Task to carry out — Would you repeat each line below precisely as it stands?

Records from a data source
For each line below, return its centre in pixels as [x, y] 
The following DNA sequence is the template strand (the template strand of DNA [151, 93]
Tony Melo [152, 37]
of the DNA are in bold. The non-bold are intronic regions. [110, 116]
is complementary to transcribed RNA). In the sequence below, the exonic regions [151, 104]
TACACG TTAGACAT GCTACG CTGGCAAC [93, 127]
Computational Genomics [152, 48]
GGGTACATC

Exercise response —
For each line below, return its centre in pixels as [x, y] 
The following DNA sequence is the template strand (the template strand of DNA [151, 93]
Tony Melo [152, 37]
of the DNA are in bold. The non-bold are intronic regions. [110, 116]
is complementary to transcribed RNA). In the sequence below, the exonic regions [151, 104]
TACACG TTAGACAT GCTACG CTGGCAAC [93, 127]
Computational Genomics [152, 48]
GGGTACATC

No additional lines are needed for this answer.